** Opening Dataset records block **
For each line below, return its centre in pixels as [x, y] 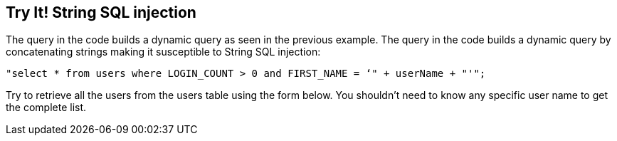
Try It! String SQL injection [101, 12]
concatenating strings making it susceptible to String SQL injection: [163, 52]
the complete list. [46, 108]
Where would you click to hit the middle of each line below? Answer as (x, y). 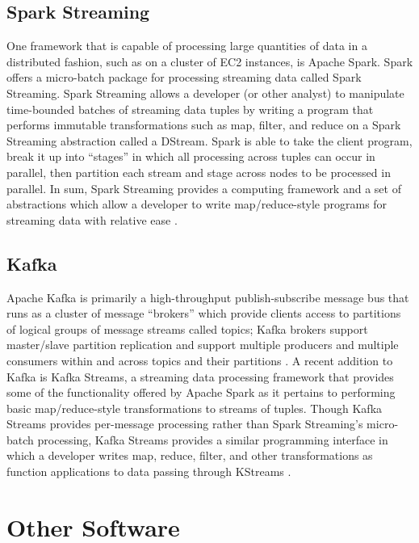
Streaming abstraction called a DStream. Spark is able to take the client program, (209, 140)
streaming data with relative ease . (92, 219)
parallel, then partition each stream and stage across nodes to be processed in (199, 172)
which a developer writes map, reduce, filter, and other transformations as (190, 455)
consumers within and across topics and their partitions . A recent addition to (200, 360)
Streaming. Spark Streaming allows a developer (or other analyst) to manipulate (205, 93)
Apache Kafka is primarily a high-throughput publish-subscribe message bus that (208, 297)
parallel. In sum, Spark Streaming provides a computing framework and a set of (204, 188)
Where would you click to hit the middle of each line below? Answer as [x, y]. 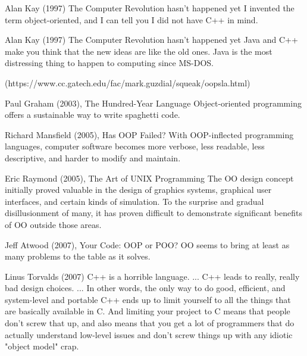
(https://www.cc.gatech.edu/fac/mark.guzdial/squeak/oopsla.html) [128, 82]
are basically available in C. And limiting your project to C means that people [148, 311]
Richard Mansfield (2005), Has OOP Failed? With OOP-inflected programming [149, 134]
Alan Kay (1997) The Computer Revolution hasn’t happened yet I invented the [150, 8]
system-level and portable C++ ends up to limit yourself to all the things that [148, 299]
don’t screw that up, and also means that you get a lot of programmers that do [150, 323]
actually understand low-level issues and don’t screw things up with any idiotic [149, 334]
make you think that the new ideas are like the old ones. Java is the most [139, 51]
** Closing Dataset records block **
The data should be printed again unchanged; leave its pictures out.

For each line below, return its centre in pixels as [x, y] 
Try It! String SQL injection [101, 12]
concatenating strings making it susceptible to String SQL injection: [163, 52]
the complete list. [46, 108]
Where would you click to hit the middle of each line below? Answer as (x, y). 
Streaming abstraction called a DStream. Spark is able to take the client program, (209, 140)
streaming data with relative ease . (92, 219)
parallel, then partition each stream and stage across nodes to be processed in (199, 172)
which a developer writes map, reduce, filter, and other transformations as (190, 455)
consumers within and across topics and their partitions . A recent addition to (200, 360)
Streaming. Spark Streaming allows a developer (or other analyst) to manipulate (205, 93)
Apache Kafka is primarily a high-throughput publish-subscribe message bus that (208, 297)
parallel. In sum, Spark Streaming provides a computing framework and a set of (204, 188)
Where would you click to hit the middle of each line below? Answer as [x, y]. 
(https://www.cc.gatech.edu/fac/mark.guzdial/squeak/oopsla.html) [128, 82]
are basically available in C. And limiting your project to C means that people [148, 311]
Richard Mansfield (2005), Has OOP Failed? With OOP-inflected programming [149, 134]
Alan Kay (1997) The Computer Revolution hasn’t happened yet I invented the [150, 8]
system-level and portable C++ ends up to limit yourself to all the things that [148, 299]
don’t screw that up, and also means that you get a lot of programmers that do [150, 323]
actually understand low-level issues and don’t screw things up with any idiotic [149, 334]
make you think that the new ideas are like the old ones. Java is the most [139, 51]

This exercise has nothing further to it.